クラシックコンサートの価値は、おそらくですが、300年前からそこまで大きくは変わっていないでしょう。なのに、クラシックコンサートの価格、つまりチケット代は300年前とは比べ物にならないほど高くなっています。もし価値と価格に強い関係性があるのであれば、なぜ有名指揮者は工場作業員より多くの報酬を得ているのでしょうか。
まとめ
このへんでいったんまとめにしておきます。
- 本シリーズ「インフレに関する考察」のお題は、「なぜ需給バランスが需要側に傾くと物価が上昇するのか」である。
- 《インフレ》とは、「任意の財・サービスの価格が上昇すること」である。なお、上昇するのは価格であって、価値ではないことに注意されたい。
- 「Xに価値がある」とは、「Xには、何か特定の物理的な状態または状況を実現するのに役立つ性質が備わっている」という意味である。
- ここでいう《価値》は、Xという存在ではなく、Xの性質に宿るもので、商品貨幣論の説明に使われる《使用価値》や《交換価値》」とは別物である。

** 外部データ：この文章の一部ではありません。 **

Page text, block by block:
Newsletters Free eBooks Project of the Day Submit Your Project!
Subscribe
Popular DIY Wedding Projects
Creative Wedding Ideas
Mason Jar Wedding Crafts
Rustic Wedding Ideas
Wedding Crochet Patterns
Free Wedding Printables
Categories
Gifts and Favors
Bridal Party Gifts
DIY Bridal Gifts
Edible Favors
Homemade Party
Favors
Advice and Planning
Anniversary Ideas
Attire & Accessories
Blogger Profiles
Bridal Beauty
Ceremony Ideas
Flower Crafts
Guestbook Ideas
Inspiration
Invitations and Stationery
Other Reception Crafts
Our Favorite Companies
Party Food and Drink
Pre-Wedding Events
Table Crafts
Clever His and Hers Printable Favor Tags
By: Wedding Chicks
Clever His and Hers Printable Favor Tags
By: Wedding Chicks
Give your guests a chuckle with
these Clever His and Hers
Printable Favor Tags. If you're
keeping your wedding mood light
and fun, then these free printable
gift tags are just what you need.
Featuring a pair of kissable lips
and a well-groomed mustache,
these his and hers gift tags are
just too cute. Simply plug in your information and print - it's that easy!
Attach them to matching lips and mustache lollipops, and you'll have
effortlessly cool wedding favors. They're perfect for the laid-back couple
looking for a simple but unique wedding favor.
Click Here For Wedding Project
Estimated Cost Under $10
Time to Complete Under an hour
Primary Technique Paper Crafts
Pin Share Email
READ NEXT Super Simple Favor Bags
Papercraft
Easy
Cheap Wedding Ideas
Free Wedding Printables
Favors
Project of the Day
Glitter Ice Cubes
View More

- B払いの記録である貨幣は、情報であるから、貨幣に価値は無い。
- 《価格》は、できるだけ安く買いたい買い手と、できるだけ高く売りたい売り手が、互いに交渉して、折り合いが付いた値段のことである。つまり、価格とは、人と人との売買交渉の合意点である。
- 価格と価値の関係性はかなり薄い。価格が価値とは関係なく上下することはいくらでもある。

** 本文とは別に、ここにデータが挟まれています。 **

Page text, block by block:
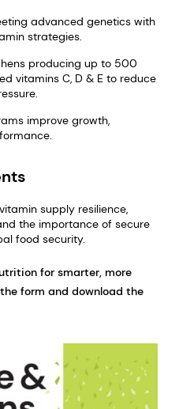
advanced genetics with
strategies.
producing up to 500
vitamins C, D & E to reduce
improve growth,
supply resilience,
the importance of secure
food security.
for smarter, more
form and download the
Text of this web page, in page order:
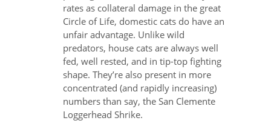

- 価格は、人と人の合意さえあれば、何にでも、いくらでも付けることができる。
おまけ
先週、しょうもないレスバに多大な時間を浪費してしまったことをここに書き留め、大いに反省したいと思います(´・ω・ `)
日本人は本当はもっと豊かになれます。そのためにはもっと多くの人々が貨幣と経済の仕組みを理解しなければなりません。
私たちが、そして次世代の子供たちが、貧困に怯えずに暮らせる日本を目指しましょう。